Open Library API, Bibo Ontology and Digital Bibliographies

I bet we're going to want to fiddle with the Open Library API and the Bibo Ontology in the context of the Pleiades bibliography application (and some others we're thinking about, like a next-generation Checklist of Editions for papyri and the like).
  • Seek and get digital books from the Open Library.
  • Use Bibo in other-than-html serializations of the underlying MODS records, and maybe even microformatishly in the HTML version. (We already use COinS -- for interop with Zotero -- but it's lossy, ungainly and suboptimally human-readable).
Thanks to Dave Pattern (via planet code4lib) for the pointer to the OA API).

Uptime

Now back up and running: all public-facing services hosted on atlantides.org (including the Concordia website, the Pleiades development environment, the Atlantides feed aggregators and the inscriptol mercurial repository) are up and running.

Tuesday, May 6, 2008

Downtime

Update (0855 EDT, 13 May): at present the server is down; individual services, beginning with Concordia, will come back up as they are reinstalled over the course of today.

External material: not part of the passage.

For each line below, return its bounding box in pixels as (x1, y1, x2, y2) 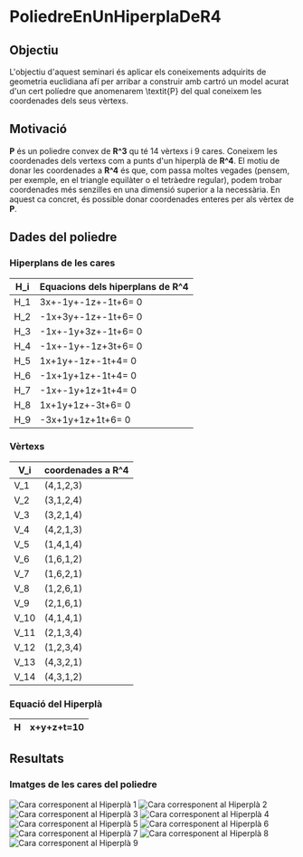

It's time for a server operating system upgrade, so atlantides.org will be down today (6 May 2008), between noon and 8:00 p.m. U.S. Eastern time (GMT/UTC + 5). The length of the outage is likely to be shorter than this window. The Atlantides feed aggregators, as well as the Pleiades and Concordia development environments will be inaccessible during this upgrade. pleiades.stoa.org will remain up and accessible throughout.

Thursday, May 1, 2008

Sharing the road

So, you find yourself in a free-wifi coffeeshop (or similar venue), where you're sharing bandwidth with others. You have a bunch of really big files that you need to transfer to a remote server so collaborators can get at them. You know that upload speed at your location is throttled pretty aggressively (my usual haunt has Bell South DSL, and I've never seen a big upload average higher than 48Kbps). So, it's likely that if you blast that stuff out it'll slow everybody in the venue (I tried. It did.).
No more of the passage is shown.